Choose backup destination and compression

Scheduling Automated Backup in WordPress using BackWPup

Click on Schedule tab and choose how often do you want to backup your site. You can schedule it to run monthly, weekly, or daily basis by choosing WordPress Cron option. Alternatively, you can choose to manually run the job, so that you can create on-demand backups of your site. For advance level users there are more choices like using a URL to start the job externally using some other software or starting the job using WP-CLI, a command line interface for WordPress. For beginner level users we would highly recommend scheduling a daily or weekly backup by choosing WordPres Cron option.

Scheduling automatic backups in WordPress using BackWPup

What to Backup?

Click on DB Backup tab to select which tables you want to be included in the backup. Sometimes WordPress plugins create their own tables into your database, most of the time this data is not crucial and you may not need it. Unchecking these tables will reduce your backup size. However if you don’t know what you are doing, then keep all tables selected.

Select or exclude tables from backup job

Under the Files tab you can select which directories and files you want to include in the backup job. We would recommend that you do not backup core WordPress files. Instead, only backup your wp-content/uploads folder. Uncheck Backup root folder. Exclude any folders in wp-content folder that you don’t want. For example, sometimes plugins will create their own directories inside wp-content folder to store plugin data. You can exclude these folders if you want.

Select or Include files and directories from backup job

Saving WordPress Backups To Dropbox

Depending on what you chose as destination for your backup, you will see a tab for it. In this tutorial we will show you how to automatically upload your WordPress backup to Dropbox using BackupWP plugin. So click on Dropbox tab and then click on Reauthenticate (full Dropbox).

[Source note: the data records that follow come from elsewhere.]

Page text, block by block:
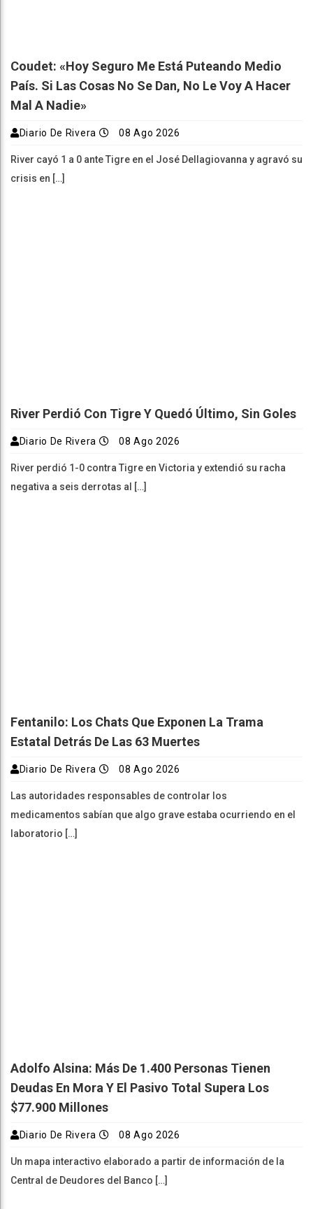
Coudet: «Hoy Seguro Me Está Puteando Medio
País. Si Las Cosas No Se Dan, No Le Voy A Hacer
Mal A Nadie»
Diario De Rivera 08 Ago 2026
River cayó 1 a 0 ante Tigre en el José Dellagiovanna y agravó su
crisis en […]
River Perdió Con Tigre Y Quedó Último, Sin Goles
Diario De Rivera 08 Ago 2026
River perdió 1-0 contra Tigre en Victoria y extendió su racha
negativa a seis derrotas al […]
Fentanilo: Los Chats Que Exponen La Trama
Estatal Detrás De Las 63 Muertes
Diario De Rivera 08 Ago 2026
Las autoridades responsables de controlar los
medicamentos sabían que algo grave estaba ocurriendo en el
laboratorio […]
Adolfo Alsina: Más De 1.400 Personas Tienen
Deudas En Mora Y El Pasivo Total Supera Los
$77.900 Millones
Diario De Rivera 08 Ago 2026
Un mapa interactivo elaborado a partir de información de la
Central de Deudores del Banco […]
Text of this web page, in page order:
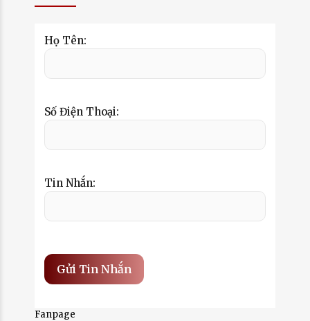
Họ Tên:
Số Điện Thoại:
Tin Nhắn:
Fanpage

Authenticate with Dropbox to save your backups to Dropbox

This will take you to the Dropbox website where you will be asked to provide your username and password. After signing in, DropBox will ask for your permission to grant BackWPup access to your DropBox account.

Giving BackWPup Access to your Dropbox account

After that, the plugin will take care of the rest.

Creating Multiple WordPress Backup Jobs using BackWPup

You can create multiple backup jobs with BackWPup. For example, you can create a scheduled job to run on a daily or weekly basis to backup your WordPress Database and another job to run manually for backing up your WordPress files only. You can see all jobs created by you on BackWPup » Jobs page. You can run any of the backup jobs by clicking on Run Now link below the job, even for scheduled jobs. You can also edit settings for a job or delete it entirely.

Creating and managing multiple Backup Jobs

Running a Backup Job

When you execute a Backup Job manually by clicking on Run Now link, BackWPup will display the backup progress. Clicking on display working log, you can see what is going on in the background. If for some reason the backup job fails, then this log will also display the reason. You can also abort a job during the progress by clicking on abort button.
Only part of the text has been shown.